Ibrahim Amir: "Homohalal", Uraufführung am 30. März 2017 im Staatsschauspiel Dresden, Kleines Haus 1, 19:30 Uhr
Eine Komödie über Flüchtlinge
Ein früherer Asylbewerber aus dem Irak, der mit der Homosexualität seines Sohnes nicht klarkommt: Davon handelt "Homohalal". Der Autor Ibrahim Amir erklärt, warum er ein Stück ohne die üblichen Flüchtlingsklischees schreiben wollte. Und warum Wien die Uraufführung ablehnte.
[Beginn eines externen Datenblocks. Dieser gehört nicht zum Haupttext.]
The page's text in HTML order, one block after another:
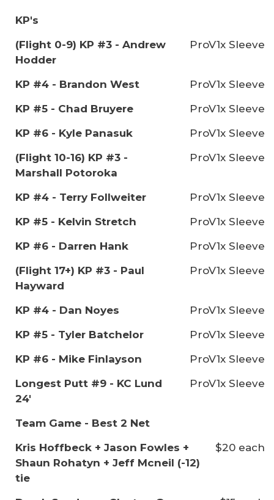
KP's
(Flight 0-9) KP #3 - Andrew
Hodder
ProV1x Sleeve
KP #4 - Brandon West
ProV1x Sleeve
KP #5 - Chad Bruyere
ProV1x Sleeve
KP #6 - Kyle Panasuk
ProV1x Sleeve
(Flight 10-16) KP #3 -
Marshall Potoroka
ProV1x Sleeve
KP #4 - Terry Follweiter
ProV1x Sleeve
KP #5 - Kelvin Stretch
ProV1x Sleeve
KP #6 - Darren Hank
ProV1x Sleeve
(Flight 17+) KP #3 - Paul
Hayward
ProV1x Sleeve
KP #4 - Dan Noyes
ProV1x Sleeve
KP #5 - Tyler Batchelor
ProV1x Sleeve
KP #6 - Mike Finlayson
ProV1x Sleeve
Longest Putt #9 - KC Lund
24'
ProV1x Sleeve
Team Game - Best 2 Net
Kris Hoffbeck + Jason Fowles +
Shaun Rohatyn + Jeff Mcneil (-12)
tie
$20 each
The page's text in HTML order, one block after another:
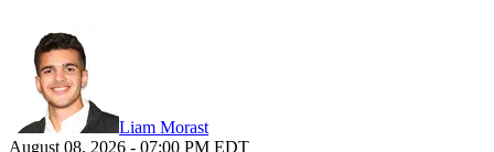
Liam Morast
August 08, 2026 - 07:00 PM EDT
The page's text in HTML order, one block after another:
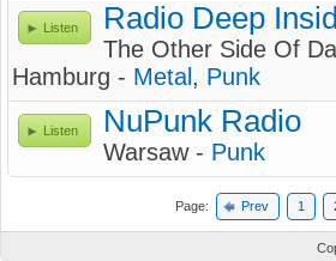
Listen Radio Deep
The Other Side Of
Hamburg - Metal , Punk
Listen NuPunk Radio
Warsaw - Punk
Page: Prev 1
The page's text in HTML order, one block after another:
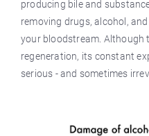
producing bile and
removing drugs, alcohol,
your bloodstream. Although
regeneration, its constant
serious - and sometimes
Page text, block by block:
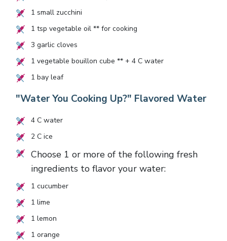
1 small zucchini
1 tsp vegetable oil ** for cooking
3 garlic cloves
1 vegetable bouillon cube ** + 4C water
1 bay leaf
"Water You Cooking Up?" Flavored Water
4C water
2C ice
Choose 1 or more of the following fresh
ingredients to flavor your water:
1 cucumber
1 lime
1 lemon
1 orange
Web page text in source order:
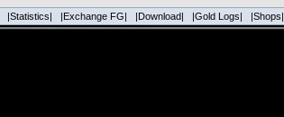
|Statistics| |Exchange FG| |Download| |Gold Logs| |Shops|
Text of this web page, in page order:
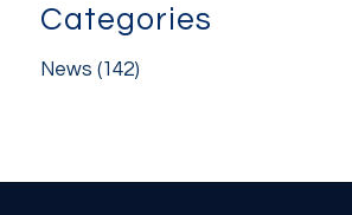
Categories
News (142)
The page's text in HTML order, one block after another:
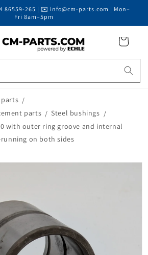
86559-265 | ✉️ info@cm-parts.com | Mon–
Fri 8am–5pm
Cart
parts
parts
Steel bushings
with outer ring groove and internal
on both sides
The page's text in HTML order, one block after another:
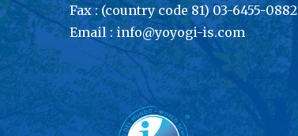
Fax : (country code 81) 03-6455-0882
Email : info@yoyogi-is.com
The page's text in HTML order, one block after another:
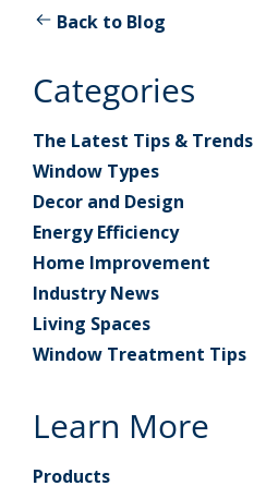
Back to Blog
Categories
The Latest Tips & Trends
Window Types
Decor and Design
Energy Efficiency
Home Improvement
Industry News
Living Spaces
Window Treatment Tips
Learn More
Products
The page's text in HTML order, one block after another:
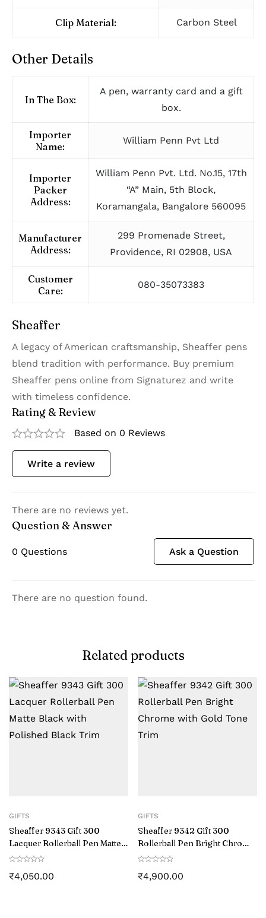
Clip Material: Carbon Steel
Other Details
In The Box:
A pen, warranty card and a gift
box.
Importer
Name:
William Penn Pvt Ltd
Importer
Packer
Address:
William Penn Pvt. Ltd. No.15, 17th
“A” Main, 5th Block,
Koramangala, Bangalore 560095
Manufacturer
Address:
299 Promenade Street,
Providence, RI 02908, USA
Customer
Care:
080-35073383
Sheaffer
A legacy of American craftsmanship, Sheaffer pens
blend tradition with performance. Buy premium
Sheaffer pens online from Signaturez and write
with timeless confidence.
Rating & Review
Based on 0 Reviews
Write a review
There are no reviews yet.
Question & Answer
0 Questions Ask a Question
There are no question found.
Related products
GIFTS
Sheaffer 9343 Gift 300
Lacquer Rollerball Pen Matte
Black with Polished Black
₹4,050.00
GIFTS
Sheaffer 9342 Gift 300
Rollerball Pen Bright Chrome
with Gold Tone Trim
₹4,900.00
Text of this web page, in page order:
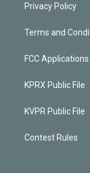
Privacy Policy
Terms and
FCC Applications
KPRX Public File
KVPR Public File
Contest Rules
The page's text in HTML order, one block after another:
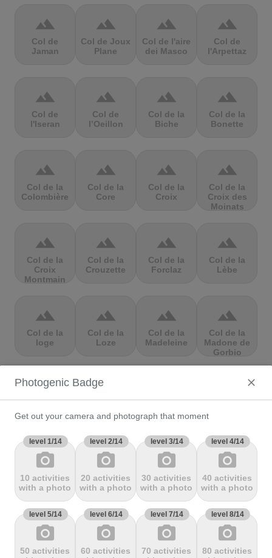
terrain
Col de
Jaman
terrain
Col de Joux
Plane
terrain
Col de l'aire
dei Masco
terrain
Col de
l'Arpettaz
terrain
Col de
l'Iseran
terrain
Col de
l’Oeillon
terrain
Col de la
Biche
terrain
Col de la
Bonette
terrain
Col de la
Colombière
terrain
Col de la
Core
terrain
Col de la
Croix
terrain
Col de la
Croix des
Moinats
terrain
Col de la
Croix
Montmain
terrain
Col de la
Crouzette
terrain
Col de la
Forclaz
terrain
Col de la
Lèbe
terrain
Col de la
loge
terrain
Col de la
Loze
terrain
Col de la
Madeleine
terrain
Col de la
Madone de
Gorbio
terrain
Molède
terrain
Ramaz
Republique
Rochette
terrain
Col de la
Scheulte
terrain
Col de la
schlucht
terrain
Col de
landelies
terrain
Col de Marie
Blanque,
terrain
Col de
terrain
Col de
terrain
col de
terrain
Col de
Photogenic Badge
Get out your camera and photograph that moment
level 1/14
photo_camera
10 activities
with a photo
level 2/14
photo_camera
20 activities
with a photo
level 3/14
photo_camera
30 activities
with a photo
level 4/14
photo_camera
40 activities
with a photo
level 5/14
photo_camera
50 activities
level 6/14
photo_camera
60 activities
level 7/14
photo_camera
70 activities
level 8/14
photo_camera
80 activities
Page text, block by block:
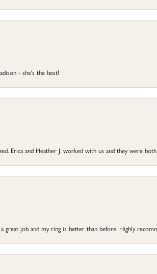
- she's the best!
Erica and Heather J. worked with us and they were
great job and my ring is better than before. Highly
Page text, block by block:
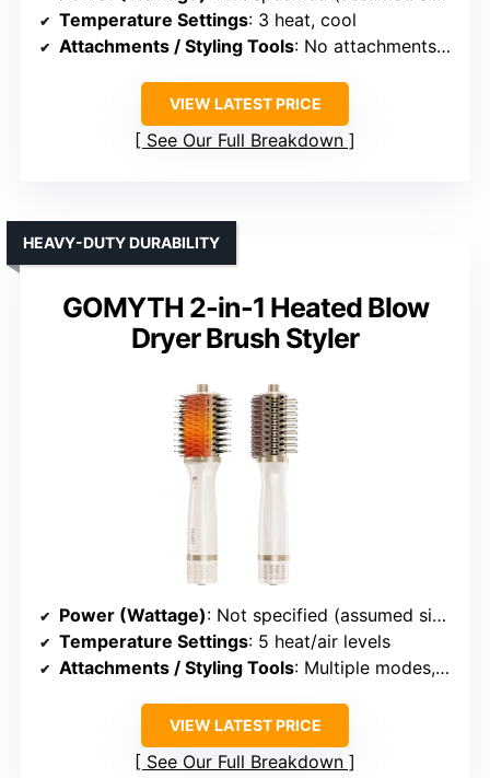
Temperature Settings: 3 heat, cool
Attachments / Styling Tools: No attachments (integrated styler)
VIEW LATEST PRICE
See Our Full Breakdown
GOMYTH 2-in-1 Heated Blow
Dryer Brush Styler
HEAVY-DUTY DURABILITY
Power (Wattage): Not specified (assumed similar)
Temperature Settings: 5 heat/air levels
Attachments / Styling Tools: Multiple modes, no specific attachments
VIEW LATEST PRICE
See Our Full Breakdown
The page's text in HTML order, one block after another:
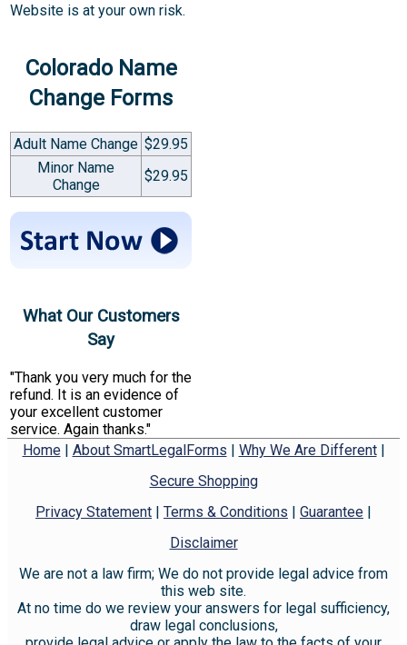
Website is at your own risk.
Colorado Name
Change Forms
Adult Name Change $29.95
Minor Name
Change
$29.95
What Our Customers
Say
"Thank you very much for the
refund. It is an evidence of
your excellent customer
service. Again thanks."
Home| About SmartLegalForms | Why We Are Different|
Secure Shopping
Privacy Statement | Terms & Conditions | Guarantee |
Disclaimer
We are not a law firm; We do not provide legal advice from
this web site.
At no time do we review your answers for legal sufficiency,
draw legal conclusions,
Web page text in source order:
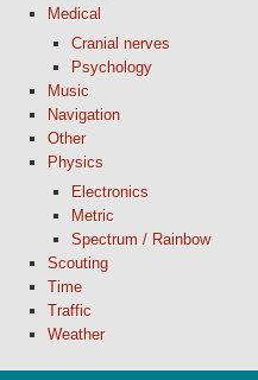
Medical
Cranial nerves
Psychology
Music
Navigation
Other
Physics
Electronics
Metric
Spectrum / Rainbow
Scouting
Time
Traffic
Weather
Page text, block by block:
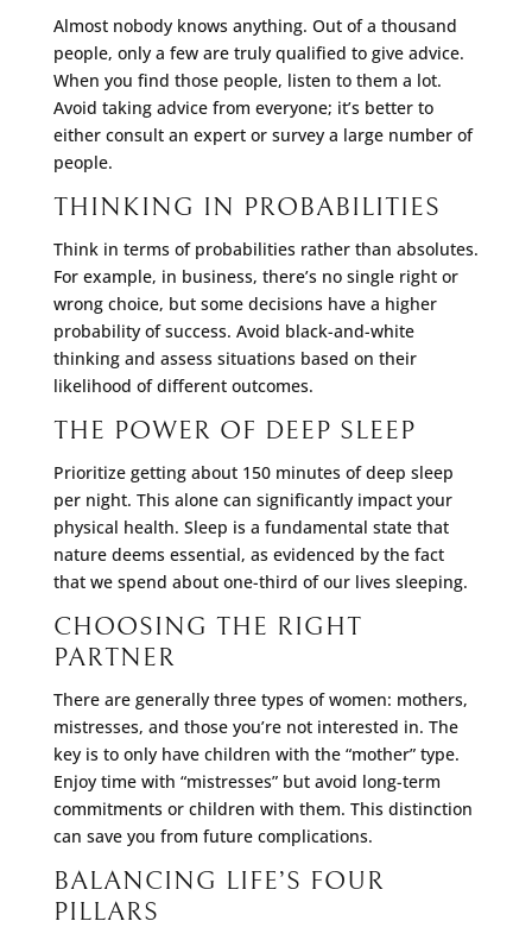
Almost nobody knows anything. Out of a thousand
people, only a few are truly qualified to give advice.
When you find those people, listen to them a lot.
Avoid taking advice from everyone; it’s better to
either consult an expert or survey a large number of
people.
THINKING IN PROBABILITIES
Think in terms of probabilities rather than absolutes.
For example, in business, there’s no single right or
wrong choice, but some decisions have a higher
probability of success. Avoid black-and-white
thinking and assess situations based on their
likelihood of different outcomes.
THE POWER OF DEEP SLEEP
Prioritize getting about 150 minutes of deep sleep
per night. This alone can significantly impact your
physical health. Sleep is a fundamental state that
nature deems essential, as evidenced by the fact
that we spend about one-third of our lives sleeping.
CHOOSING THE RIGHT
PARTNER
There are generally three types of women: mothers,
mistresses, and those you’re not interested in. The
key is to only have children with the “mother” type.
Enjoy time with “mistresses” but avoid long-term
commitments or children with them. This distinction
can save you from future complications.
BALANCING LIFE’S FOUR
PILLARS
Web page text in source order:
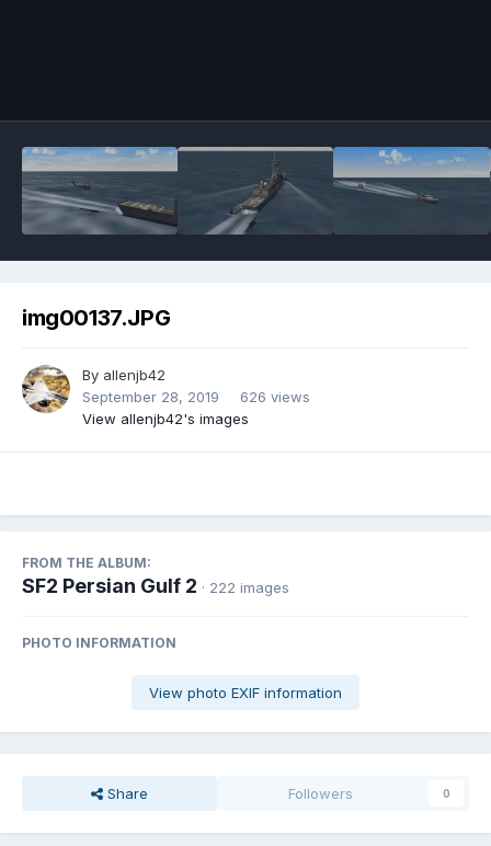
img00137.JPG
By allenjb42
September 28, 2019
626 views
View allenjb42's images
FROM THE ALBUM:
SF2 Persian Gulf 2 · 222 images
PHOTO INFORMATION
View photo EXIF information
Share Followers 0

Flüchtlinge, die mit einem Boot von der Türkei nach Griechenland kamen: Solche Geschichten, findet der aus Syrien stammende Ibrahim Amir, sind auf Dauer langweilig - zumindest, wenn sie auf "irgendwelchen Lesungen, bei Literatur- und Kunstabenden" immer und immer wieder erzählt werden. Die Undifferenziertheit geht ihm gegen den Strich: "Warum muss man jemanden auf die Bühne stellen, damit er seine Story erzählt und dadurch mein Freund wird?" Für ihn sei die Frage interessanter gewesen: "Was kann in 20 Jahren passieren?"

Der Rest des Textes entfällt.